The above digital-analog conversion circuit 20
According to, according to
Time constants of the hold circuits 22 and 23 (R1 * C1, R2 *
Good response can be obtained by reducing C2), and good stability can be obtained because the stable one of the voltages V1 and V2 is selected and output. That is, as shown in FIG.
The analog voltage does not fluctuate in the cycle τ of the pulse signal, and as shown in FIG. 6, the responsiveness of the output analog voltage improves even when the input digital value changes abruptly.

[0018]

According to the digital-analog conversion circuit of the present invention, both responsiveness and stability can be achieved. Therefore, a highly accurate digital-analog conversion circuit can be obtained.

[Brief description of drawings]

FIG. 1 is a block diagram of an embodiment of a digital-analog conversion circuit of the present invention.

FIG. 2 is a detailed circuit diagram of the digital-analog conversion circuit of FIG.

FIG. 3 is a waveform diagram of each part of the circuit of FIG.

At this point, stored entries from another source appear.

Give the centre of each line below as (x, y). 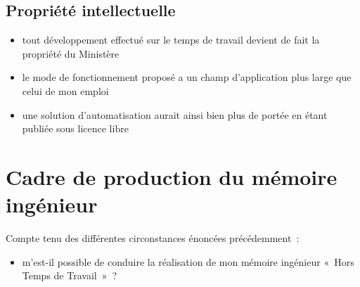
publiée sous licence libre (75, 128)
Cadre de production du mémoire (172, 176)
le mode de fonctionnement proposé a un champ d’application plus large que (187, 77)
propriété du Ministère (71, 53)
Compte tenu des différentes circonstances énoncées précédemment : (153, 238)
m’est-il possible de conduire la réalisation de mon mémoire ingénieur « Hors (188, 261)
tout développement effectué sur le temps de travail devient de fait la (171, 40)
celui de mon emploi (65, 90)

FIG. 4 is an explanatory diagram of a relationship between a hold voltage and an analog voltage.

FIG. 5 is a graph showing a change in analog voltage observed in a short period of about a pulse signal period.

FIG. 6 is a graph showing changes in analog voltage observed during a period sufficiently longer than the period of a pulse signal.

FIG. 7 is a block diagram of an example of a conventional digital-analog conversion circuit.

FIG. 8 is a graph showing a change in analog voltage observed in a short period of about a pulse signal cycle.

FIG. 9 is a graph of changes in analog voltage observed during a period sufficiently longer than the period of a pulse signal.

[Explanation of symbols]

 20 Digital-Analog Converter Circuit 21 Analog Signal Generation Circuit 22 First Peak-Hold Circuit 23 Second Peak-Hold Circuit 24 Switch Circuit 25 Control Circuit

Claims (1)

[Claims] 1. Amplitude according to an input digital value
A pulse signal generation circuit that generates a pulse signal of a time product for each predetermined period, a first peak hold circuit that alternately repeats charging, peak hold, and discharge of the pulse signal for each predetermined period, and a first peak hold circuit for the first peak hold circuit. A second peak and hold circuit which alternately repeats charging and peak holding and discharging of the pulse signal at a timing opposite to the charging and discharging timing of the first peak and hold circuit;
Of the output voltage of the peak-hold circuit and the output voltage of the second peak-hold circuit are alternately selected to output an analog voltage. -Analog conversion circuit.